Records from a data source:
·····

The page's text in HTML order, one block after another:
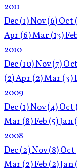
2011
Dec(1)Nov(6)Oct
Apr (6)Mar (13)
2010
Dec(10)Nov(7)Oct
(2)Apr (2)Mar (3)
2009
Dec(1)Nov(4)Oct
Mar (8)Feb (5)Jan
2008
Dec(2)Nov(8)Oct
Mar (2)Feb (2)Jan
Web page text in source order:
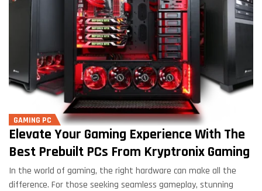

·····

Type the entries above out again exactly, with no pictures.

The page's text in HTML order, one block after another:
2011
Dec(1)Nov(6)Oct
Apr (6)Mar (13)
2010
Dec(10)Nov(7)Oct
(2)Apr (2)Mar (3)
2009
Dec(1)Nov(4)Oct
Mar (8)Feb (5)Jan
2008
Dec(2)Nov(8)Oct
Mar (2)Feb (2)Jan
Web page text in source order:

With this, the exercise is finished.